The Wii game offers the same two-player mode as the original, plus a choice of a pointer control scheme which seems to be a little awkward compared to the standard NES controller style, though you can tweak the sensitivity which may well improve things. The only other change is the music, which builds as you complete more hexagons - that feature was there in the original, but the tunes are different, and build more impressively, with more depth to the tracks.

ROTOHEX definitely seems to feel more at home in its handheld form, and that, coupled with its lack of improvements, makes it the weakest Art Style title to date. It’s still worth a look for a mere 600 points - especially if you’ve had your fill of the other Art Style games - but if you own the GBA original, there’s absolutely no reason to get this.

Three stars

WiiWare Review: Art Style CUBELLO

On October 27th, 2008 by Chris Schilling

Art Style CUBELLO

It’s taken a while for me to get round to playing this for a long enough time to give it a fair review, mainly because we’re right smack bang in the midst of silly season and I’ve had umpteen other games to try and get through. It’s telling that CUBELLO has managed to squeeze out the likes of Fallout 3 and Tomb Raider Underworld for a couple of hour-long sessions in the past few days. Yep, it’s really good.

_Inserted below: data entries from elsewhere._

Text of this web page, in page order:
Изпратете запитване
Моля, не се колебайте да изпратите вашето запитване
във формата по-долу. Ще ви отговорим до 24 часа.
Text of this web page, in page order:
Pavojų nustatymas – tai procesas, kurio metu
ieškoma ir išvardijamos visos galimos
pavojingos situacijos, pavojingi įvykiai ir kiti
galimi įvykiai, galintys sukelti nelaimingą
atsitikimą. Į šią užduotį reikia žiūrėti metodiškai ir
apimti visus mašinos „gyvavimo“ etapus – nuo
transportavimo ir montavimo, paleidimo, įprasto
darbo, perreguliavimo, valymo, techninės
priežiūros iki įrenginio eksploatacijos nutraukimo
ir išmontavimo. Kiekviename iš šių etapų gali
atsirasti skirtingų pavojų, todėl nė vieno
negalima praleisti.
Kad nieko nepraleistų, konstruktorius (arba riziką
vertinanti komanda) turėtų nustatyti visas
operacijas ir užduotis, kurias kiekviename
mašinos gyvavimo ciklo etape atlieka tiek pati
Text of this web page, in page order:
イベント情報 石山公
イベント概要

The idea is pretty simple - there’s a rotating 3D shape made up of several small cubes, at the centre of which is the Cubello. The idea is to eliminate all the surrounding cubes, leaving just the Cubello on its own, spinning away in a void of white (well, greyish-white, really). This is done by creating a block of four connecting cubes - they can be linked in any way, not just two-by-two or one-by-four - and is executed by aiming your remote cursor and pressing B or A - a display shows you which colour is in your cube gun’s chamber, while a underneath shows which colours are to follow in the ammo magazine.

Initially you’ll start with just a few ‘bullets’, and you have to build up your ammo level by knocking out cubes, and - where possible - chaining combos for more ammo and to attempt to complete the puzzle in fewer moves. That’s generally going to be the last thing on your mind, though - CUBELLO’s levels are tough enough to finish, never mind solve in the lowest number of moves. It’s a tricky proposition because not only do you have to engage the puzzle-solving side of your brain, but success depends on your accuracy under pressure. Sometimes the shapes rotate really fast, giving you a small window of opportunity. Others are really slow, but you’ll only really have one shot at getting it right.

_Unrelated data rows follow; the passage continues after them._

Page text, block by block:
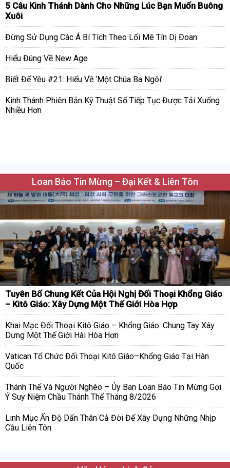
5 Câu Kinh Thánh Dành Cho Những Lúc Bạn Muốn Buông
Xuôi
Đừng Sử Dụng Các Á Bí Tích Theo Lối Mê Tín Dị Đoan
Hiểu Đúng Về New Age
Biết Để Yêu #21: Hiểu Về ‘Một Chúa Ba Ngôi’
Kinh Thánh Phiên Bản Kỹ Thuật Số Tiếp Tục Được Tải Xuống
Nhiều Hơn
Loan Báo Tin Mừng – Đại Kết & Liên Tôn
Tuyên Bố Chung Kết Của Hội Nghị Đối Thoại Khổng Giáo
– Kitô Giáo: Xây Dựng Một Thế Giới Hòa Hợp
Khai Mạc Đối Thoại Kitô Giáo – Khổng Giáo: Chung Tay Xây
Dựng Một Thế Giới Hài Hòa Hơn
Vatican Tổ Chức Đối Thoại Kitô Giáo–Khổng Giáo Tại Hàn
Quốc
Thánh Thể Và Người Nghèo – Ủy Ban Loan Báo Tin Mừng Gợi
Ý Suy Niệm Chầu Thánh Thể Tháng 8/2026
Linh Mục Ấn Độ Dấn Thân Cả Đời Để Xây Dựng Những Nhịp
Cầu Liên Tôn

It’s an addictive little bugger of a game, and its art style (you says the title, you wins the prize) is oddly charming in a colourful if slightly sterile way. The robotic voice commentary is amusing - “launch orange, eliminated” - particularly when it says “great” and “awesome” when you chain successful hits. Be warned, however, that it constantly accompanies your every move, so anyone in the same room may find it irritating - you’ll likely find it provides useful feedback and so won’t be quite so annoyed by it. The music’s great, too.

With a host of stages (each one is broken into three levels) and a where-did-the-time-go Endless mode, there’s plenty to keep you occupied - and it’s one of those great games where you just seem to do that bit better each time, which is hugely satisfying. At 600 points, you’re getting a bit of a bargain, and this for me is just about the pick of the Art Style bunch so far.